頭發花白的老太太拄着拐杖,看着年輕輕輕的孩子要死,她就心疼得不得了。
“就是啊!有啥想不開的,好好活着不香嗎?”
“我這身體生了重病,還沒想着尋死,她這?”
那人拍了拍大腿接下來的話沒說。
陸知夏這時已經握住了莊然的手,“好了,已經沒事了。”
莊然點頭,然後這才開口跟大家解釋,
“我沒有想不開,至于爲什麽到那裏我也不知道,可能就是因爲我很生氣很生氣,不知不覺自己爬到了那裏。”然後給衆人鞠了一躬,“給你們添麻煩了,對不起!”
立刻有人說,“你不想死,那下次注意點,可别再幹這麽冒事的事,幸好被人看見了,要不然等你回過神的時候,咋上來?”
有人附和說,“就是,一不小心命就沒了,這可是大事啊!”
陸知夏,“謝謝大家的熱心幫忙!”
大家一看小姑娘有人管也就紛紛轉身離開,很快周圍沒什麽人了。
陸知夏拉着莊然去一旁的木頭椅子上坐着,看小姑娘驚魂未定的樣子,
“說吧!到底出了啥事?讓你這個樣子!”
“他結婚了,連孩子都快有了,還騙着我,想讓我在家裏給他伺候父母,憑什麽呀?”莊然憤憤不平,“難道就是因爲我跟他從小定的娃娃親,我這輩子就賣給他家了,他爲啥變了?”
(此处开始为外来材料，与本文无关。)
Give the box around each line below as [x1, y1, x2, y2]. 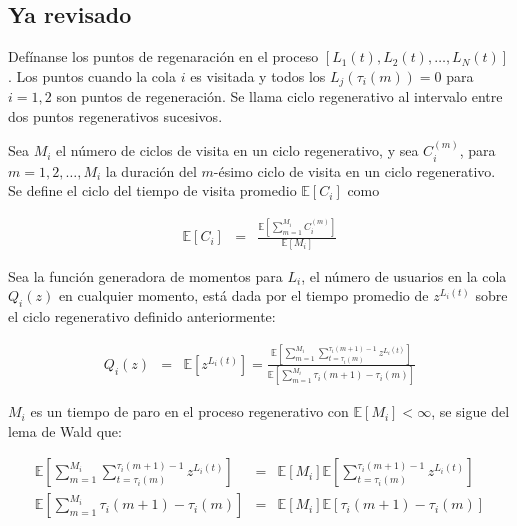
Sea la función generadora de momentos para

陸知夏聽完她說的話,瞬間就明白怎麽一回事,當時在火車上聊天的時候。
得知莊然是來找娃娃親對象,說是要給他一個驚喜,因爲家裏人同意她在外面工作,她準備出來幹保姆。
然後兩人一起掙錢買房子,有很多設想,她當時覺得這姑娘既有想法又努力。
“你說他憑什麽,因爲我沒文化,他就可以這麽欺騙我?還說得振振有理,說這一切都是爲了我,又不是不要我,他把我當啥?”莊然越說越氣,恨不得現在沖到那人面前揍他一頓。
陸知夏,“你既然知道怎麽一回事,那接下來怎麽辦?回農村?”
莊然環顧了一下四周,然後眼神堅定的說,“我不走,我就要留在這裏,因爲這裏太好了,到處都是高樓大廈,我相信憑我的努力肯定能掙到錢!到時候把我父母接到這裏生活,給他們買房子,給他們錢花!”
陸知夏拍了拍她手,“那就按照你想的做。”
莊然想到自己現在的處境,兜裏連個三瓜兩棗都沒有,當時出來的時候媽媽要給她錢被她信誓旦旦地婉拒了,現在恨不得時光倒流給自己一巴掌,
“可是我接下來連落腳的地方都沒有,這可咋整。”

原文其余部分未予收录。